• **Your goal**
Look below for the line containing "After stop enforcing"; from there through the line containing "the shell). This", both lines included, please set down each line exactly and nothing else.

(Information given Opens)

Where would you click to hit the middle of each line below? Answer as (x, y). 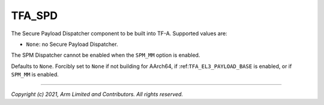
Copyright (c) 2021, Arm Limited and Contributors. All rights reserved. (97, 94)
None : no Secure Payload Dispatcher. (72, 44)
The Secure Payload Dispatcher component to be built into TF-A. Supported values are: (119, 33)
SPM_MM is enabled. (35, 75)
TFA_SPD (34, 16)
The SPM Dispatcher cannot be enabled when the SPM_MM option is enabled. (106, 55)
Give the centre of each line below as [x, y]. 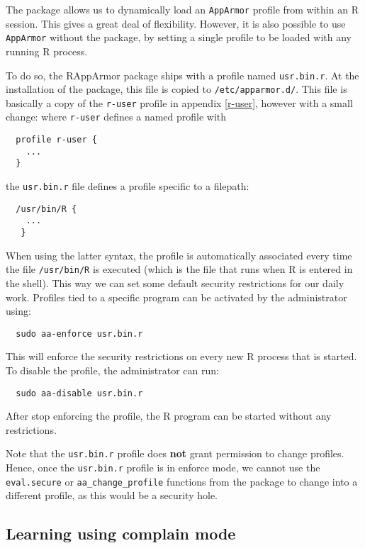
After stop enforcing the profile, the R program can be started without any [169, 416]
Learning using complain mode [121, 533]
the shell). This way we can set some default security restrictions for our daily [175, 283]
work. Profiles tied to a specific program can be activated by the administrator [176, 297]
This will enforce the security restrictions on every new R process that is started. [181, 356]
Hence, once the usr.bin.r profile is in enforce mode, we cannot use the [163, 468]
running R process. [47, 51]
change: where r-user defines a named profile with [116, 117]
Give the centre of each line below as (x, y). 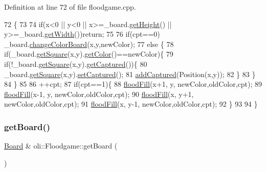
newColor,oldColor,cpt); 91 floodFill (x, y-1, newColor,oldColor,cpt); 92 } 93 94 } (131, 104)
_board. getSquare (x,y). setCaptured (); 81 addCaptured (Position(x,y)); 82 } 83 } (130, 74)
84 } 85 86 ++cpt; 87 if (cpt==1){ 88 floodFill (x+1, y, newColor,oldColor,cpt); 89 (133, 84)
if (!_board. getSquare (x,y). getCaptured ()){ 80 (76, 64)
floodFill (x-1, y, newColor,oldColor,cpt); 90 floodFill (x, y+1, (99, 94)
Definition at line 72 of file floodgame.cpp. (70, 7)
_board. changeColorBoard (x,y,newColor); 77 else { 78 (89, 44)
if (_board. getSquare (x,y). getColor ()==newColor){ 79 (89, 54)
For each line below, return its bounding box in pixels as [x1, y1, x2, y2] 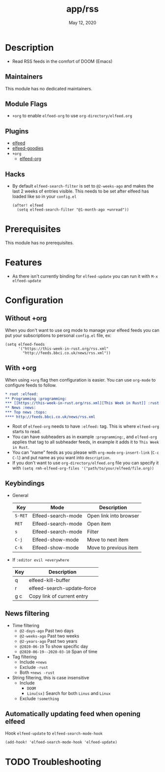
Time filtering [12, 622, 40, 628]
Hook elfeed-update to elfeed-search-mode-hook [5, 730, 103, 736]
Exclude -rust [19, 664, 48, 670]
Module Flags [5, 100, 48, 108]
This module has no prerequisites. [5, 240, 74, 246]
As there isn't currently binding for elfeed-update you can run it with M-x [12, 273, 158, 279]
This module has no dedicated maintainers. [5, 85, 92, 91]
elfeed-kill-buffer [28, 577, 70, 583]
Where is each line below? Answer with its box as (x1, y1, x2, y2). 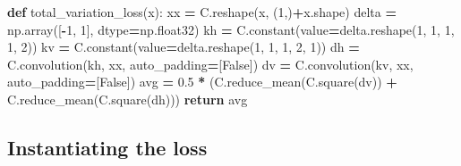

(Information given Closes)

• **Exercise response**
After stop enforcing the profile, the R program can be started without any [169, 416]
Learning using complain mode [121, 533]
the shell). This way we can set some default security restrictions for our daily [175, 283]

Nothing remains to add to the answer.